- [EXERCISE INSTRUCTIONS]: Using the material below, work out how many lines contain "binary". Only the number is wanted.
_ _ _
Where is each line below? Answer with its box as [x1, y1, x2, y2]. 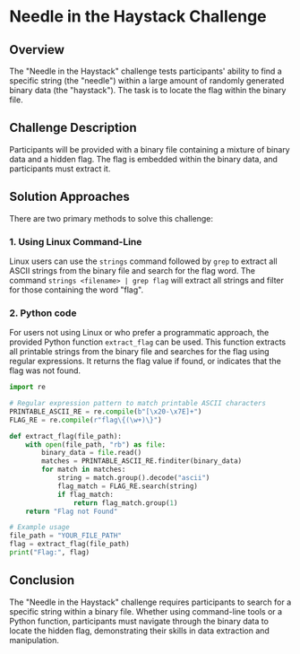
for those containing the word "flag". [9, 284, 144, 295]
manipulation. [9, 634, 60, 645]
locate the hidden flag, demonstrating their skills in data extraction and [9, 625, 270, 636]
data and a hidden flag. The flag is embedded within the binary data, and [9, 153, 278, 164]
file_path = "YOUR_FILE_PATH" [9, 531, 123, 540]
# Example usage [9, 523, 70, 532]
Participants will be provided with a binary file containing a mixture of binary [9, 144, 290, 154]
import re [9, 383, 47, 392]
_ _ _
- [SOLVED EXERCISE]: 2